As both the results and control group data were unexpected and unusual, RenalWEB asked the manufacturer of the blood volume monitoring equipment, Hema Metrics, to comment on the trial results. A link to the abstract of the JASN Express article and the comments from Hema Metrics are included below:
"Intradialytic Blood Volume Monitoring in Ambulatory Hemodialysis Patients: A Randomized Trial" - abstract from JASN Express


Interpreting the CLIMB Study

This is an informative and unusual paper [1] indicating that prospective randomized trials are not a priori gold standard windows through which one sees immutable truths. They are simply tools. Like all tools, they can produce to flawed products. The CLIMB study shows that the validity of findings from prospective trials should be routinely subjected to formal validity evaluations and those analyses should be described to the public as part of the study report.
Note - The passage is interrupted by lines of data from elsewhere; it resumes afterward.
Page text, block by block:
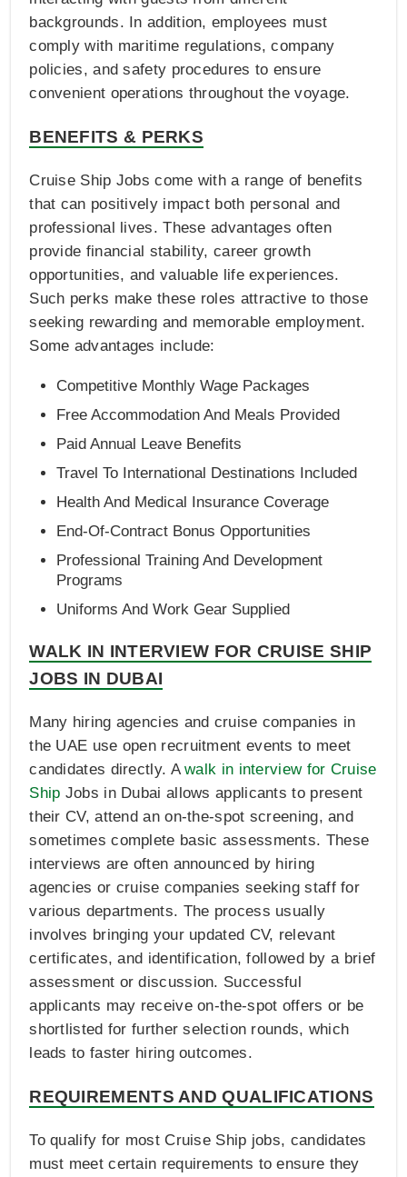
backgrounds. In addition, employees must
comply with maritime regulations, company
policies, and safety procedures to ensure
convenient operations throughout the voyage.
BENEFITS & PERKS
Cruise Ship Jobs come with a range of benefits
that can positively impact both personal and
professional lives. These advantages often
provide financial stability, career growth
opportunities, and valuable life experiences.
Such perks make these roles attractive to those
seeking rewarding and memorable employment.
Some advantages include:
Competitive Monthly Wage Packages
Free Accommodation And Meals Provided
Paid Annual Leave Benefits
Travel To International Destinations Included
Health And Medical Insurance Coverage
End-Of-Contract Bonus Opportunities
Professional Training And Development
Programs
Uniforms And Work Gear Supplied
WALK IN INTERVIEW FOR CRUISE SHIP
JOBS IN DUBAI
Many hiring agencies and cruise companies in
the UAE use open recruitment events to meet
candidates directly. Awalk in interview for Cruise
Ship Jobs in Dubai allows applicants to present
their CV, attend an on-the-spot screening, and
sometimes complete basic assessments. These
interviews are often announced by hiring
agencies or cruise companies seeking staff for
various departments. The process usually
involves bringing your updated CV, relevant
certificates, and identification, followed by a brief
assessment or discussion. Successful
applicants may receive on-the-spot offers or be
shortlisted for further selection rounds, which
leads to faster hiring outcomes.
REQUIREMENTS AND QUALIFICATIONS
To qualify for most Cruise Ship jobs, candidates
must meet certain requirements to ensure they

The analytical product of the CLIMB study indicated that both death and hospitalization risks were substantially worse if hemodialysis patients underwent routine intravascular blood volume monitoring (IBVM) than if they did not. Intermediated outcomes (like blood pressure and relative body weight) were not different between the IBVM and Control groups. IVBM is a hydration monitoring tool so one expects on clinical grounds that other indices of volume status should be worse in monitored patients if actions taken, or not taken, by clinicians in response to IBVM caused or contributed to higher mortality. They were not. How then does one evaluate this study?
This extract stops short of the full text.